_Work to be completed_:
An exact copy of the entries is required, with every image omitted.

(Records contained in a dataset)
..........
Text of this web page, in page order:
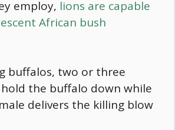
employ, lions are capable
African bush
buffalos, two or three
hold the buffalo down while
delivers the killing blow
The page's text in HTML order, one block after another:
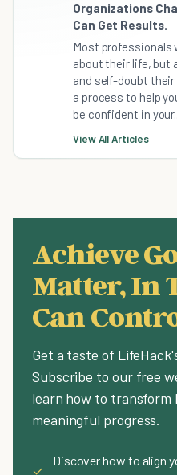
Organizations
Can Get Results.
Most professionals
about their life, but
and self-doubt
a process to help
be confident in
View All Articles
Achieve
Matter, In
Can
Get a taste of
Subscribe to our free
learn how to transform
meaningful progress.
✓
Discover how to align
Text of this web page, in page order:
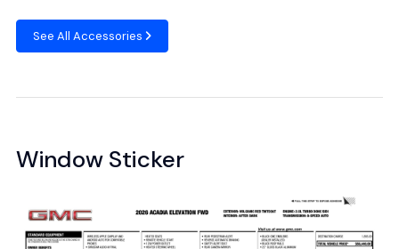
See All Accessories
Window Sticker
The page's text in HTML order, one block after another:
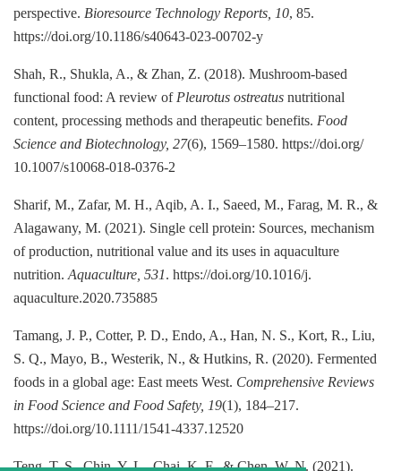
..........
_Exercise output_:
Text of this web page, in page order:
employ, lions are capable
African bush
buffalos, two or three
hold the buffalo down while
delivers the killing blow
The page's text in HTML order, one block after another:
Organizations
Can Get Results.
Most professionals
about their life, but
and self-doubt
a process to help
be confident in
View All Articles
Achieve
Matter, In
Can
Get a taste of
Subscribe to our free
learn how to transform
meaningful progress.
✓
Discover how to align
Text of this web page, in page order:
See All Accessories
Window Sticker
The page's text in HTML order, one block after another:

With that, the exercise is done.